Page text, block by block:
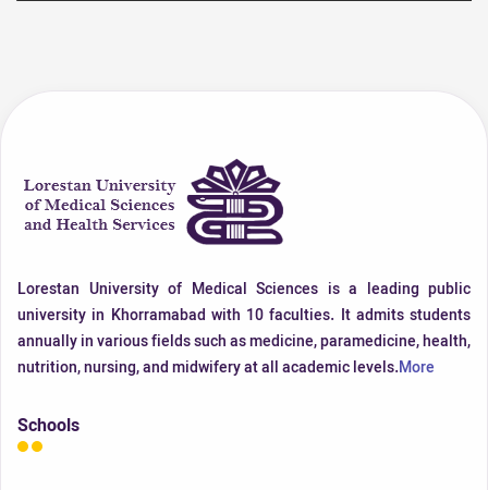
Lorestan University of Medical Sciences is a leading public
university in Khorramabad with 10 faculties. It admits students
annually in various fields such as medicine, paramedicine, health,
nutrition, nursing, and midwifery at all academic levels.More
Schools
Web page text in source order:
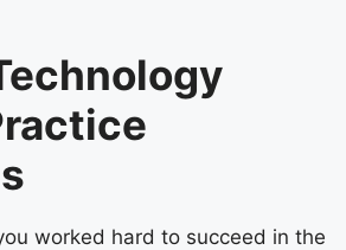
worked hard to succeed in the
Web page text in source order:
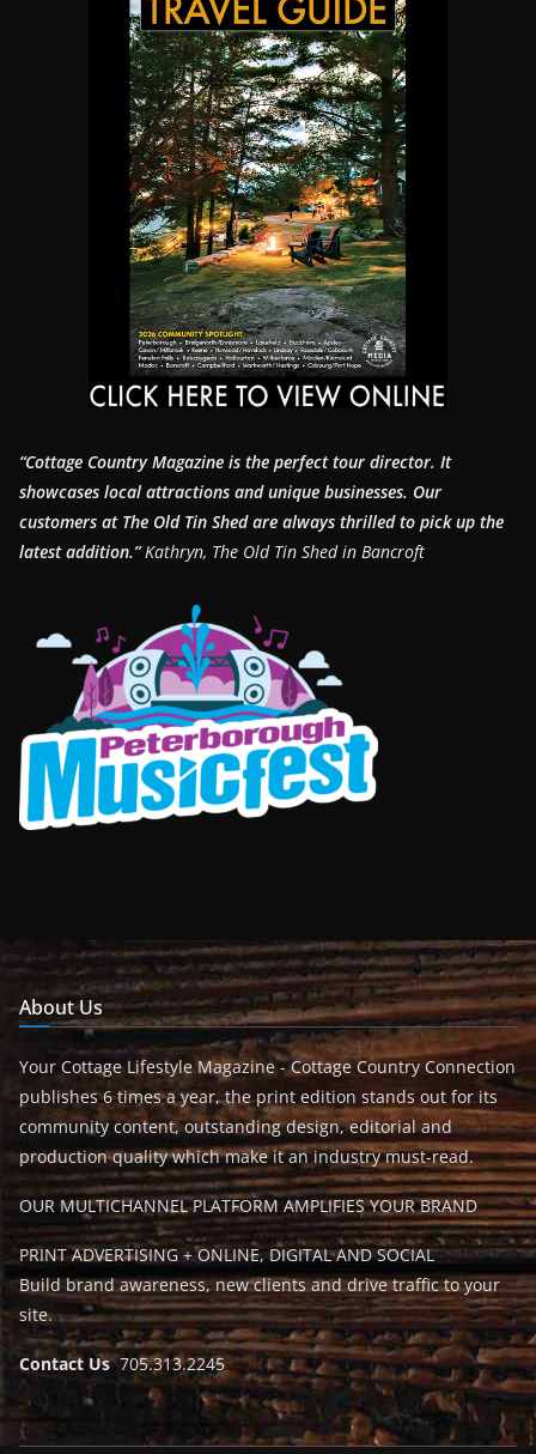
“Cottage Country Magazine is the perfect tour director. It
showcases local attractions and unique businesses. Our
customers at The Old Tin Shed are always thrilled to pick up the
latest addition.”Kathryn, The Old Tin Shed in Bancroft
About Us
Your Cottage Lifestyle Magazine - Cottage Country Connection
publishes 6 times a year, the print edition stands out for its
community content, outstanding design, editorial and
production quality which make it an industry must-read.
OUR MULTICHANNEL PLATFORM AMPLIFIES YOUR BRAND
PRINT ADVERTISING + ONLINE, DIGITAL AND SOCIAL
Build brand awareness, new clients and drive traffic to your
site.
Contact Us705.313.2245

==============================

Assigned task → Check each line above for the word "Magazine" and give the number of lines that have it, nothing else.

Result of this exercise → 2